- Problem description:
Only a number is expected: how many lines in the entries that follow contain the word "this"?

(Extracted records)
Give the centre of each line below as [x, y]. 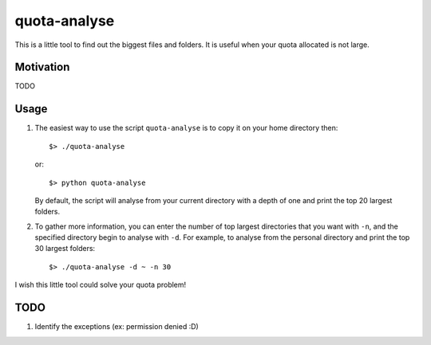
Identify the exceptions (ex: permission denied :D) [117, 327]
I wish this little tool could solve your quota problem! [101, 285]
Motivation [42, 67]
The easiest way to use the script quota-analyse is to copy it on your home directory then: [186, 128]
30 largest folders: [65, 249]
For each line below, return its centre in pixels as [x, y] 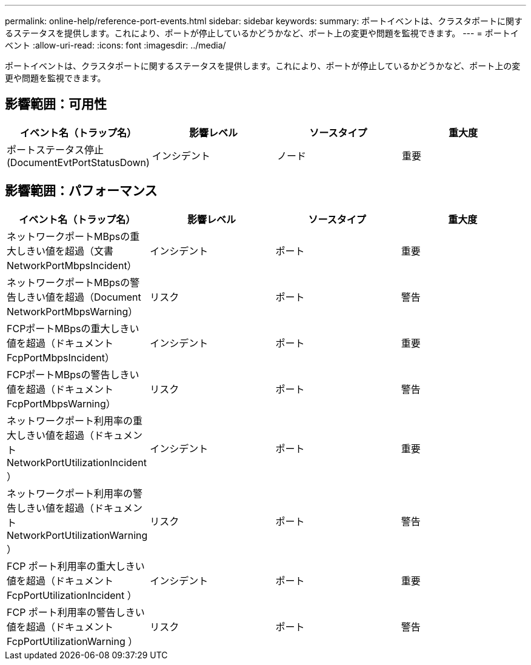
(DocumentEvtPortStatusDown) [78, 162]
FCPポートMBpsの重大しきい [73, 328]
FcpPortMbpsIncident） [61, 357]
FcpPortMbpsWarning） [61, 403]
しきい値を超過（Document [79, 297]
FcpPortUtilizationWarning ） [72, 641]
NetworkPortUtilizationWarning [77, 535]
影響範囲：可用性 [56, 104]
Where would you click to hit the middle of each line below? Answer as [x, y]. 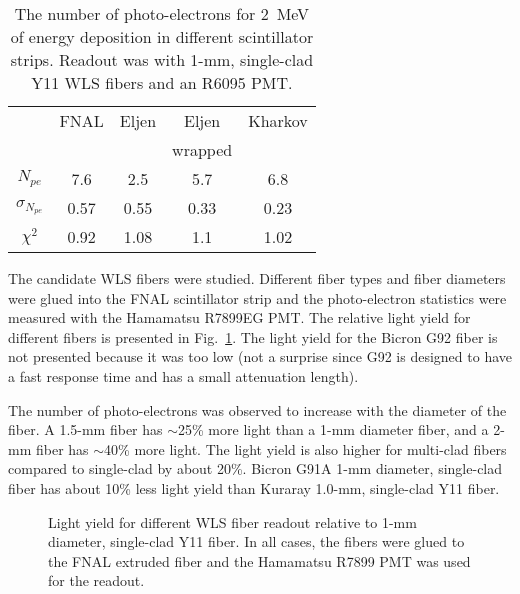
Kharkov [278, 120]
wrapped [202, 149]
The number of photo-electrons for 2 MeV [162, 13]
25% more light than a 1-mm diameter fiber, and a [333, 429]
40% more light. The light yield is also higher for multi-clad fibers [305, 448]
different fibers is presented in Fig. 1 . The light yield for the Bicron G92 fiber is [253, 336]
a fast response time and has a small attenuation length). [183, 375]
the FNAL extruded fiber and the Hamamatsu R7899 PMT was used [259, 560]
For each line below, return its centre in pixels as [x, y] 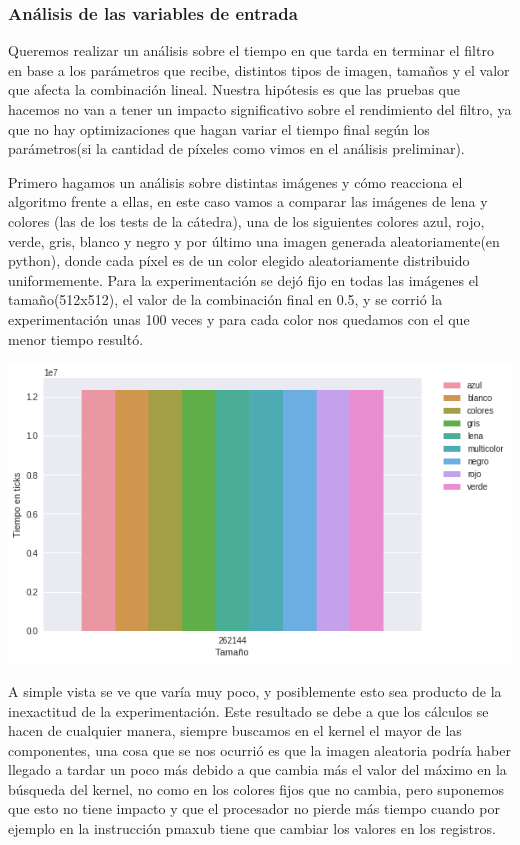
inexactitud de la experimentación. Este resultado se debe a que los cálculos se [248, 710]
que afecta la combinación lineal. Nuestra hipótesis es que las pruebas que [234, 89]
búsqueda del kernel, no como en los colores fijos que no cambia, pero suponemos [256, 788]
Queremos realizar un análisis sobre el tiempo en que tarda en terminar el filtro [251, 50]
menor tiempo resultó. [76, 338]
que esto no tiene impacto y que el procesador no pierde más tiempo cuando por [254, 808]
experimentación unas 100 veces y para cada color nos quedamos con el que [239, 318]
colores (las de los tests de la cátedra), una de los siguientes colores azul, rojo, [246, 220]
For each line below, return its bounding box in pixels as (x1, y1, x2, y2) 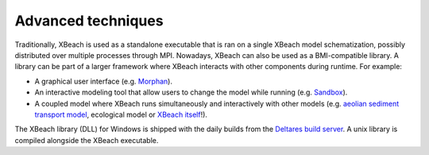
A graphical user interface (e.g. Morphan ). (34, 76, 172, 86)
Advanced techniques (14, 12, 164, 29)
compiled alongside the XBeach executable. (14, 135, 159, 145)
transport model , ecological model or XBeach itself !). (34, 110, 208, 119)
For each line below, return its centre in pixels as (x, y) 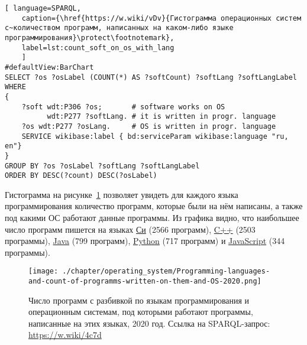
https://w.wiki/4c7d (65, 335)
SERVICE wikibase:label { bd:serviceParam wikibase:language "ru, (155, 136)
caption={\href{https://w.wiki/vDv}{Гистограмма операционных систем (161, 18)
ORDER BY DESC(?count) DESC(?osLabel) (81, 176)
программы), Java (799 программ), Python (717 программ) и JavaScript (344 (145, 241)
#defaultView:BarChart (49, 67)
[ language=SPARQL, (43, 8)
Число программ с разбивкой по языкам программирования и (139, 300)
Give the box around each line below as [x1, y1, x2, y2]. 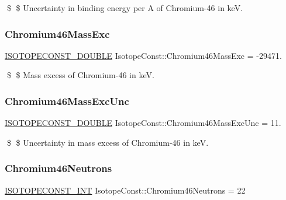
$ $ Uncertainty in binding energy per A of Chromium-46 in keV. [6, 2, 243, 13]
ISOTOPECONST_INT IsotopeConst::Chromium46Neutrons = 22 [5, 184, 246, 196]
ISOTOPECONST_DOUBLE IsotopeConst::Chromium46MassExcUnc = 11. [5, 117, 281, 129]
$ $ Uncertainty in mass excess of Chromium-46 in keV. [6, 136, 209, 148]
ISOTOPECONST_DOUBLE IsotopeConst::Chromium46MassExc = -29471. [5, 49, 282, 61]
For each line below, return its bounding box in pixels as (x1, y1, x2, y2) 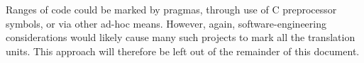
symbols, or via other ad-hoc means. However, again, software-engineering (6, 16, 326, 30)
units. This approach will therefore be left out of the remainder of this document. (6, 43, 360, 58)
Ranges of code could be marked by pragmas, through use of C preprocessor (6, 2, 337, 16)
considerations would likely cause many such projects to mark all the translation (6, 30, 355, 45)

- Final answer:
2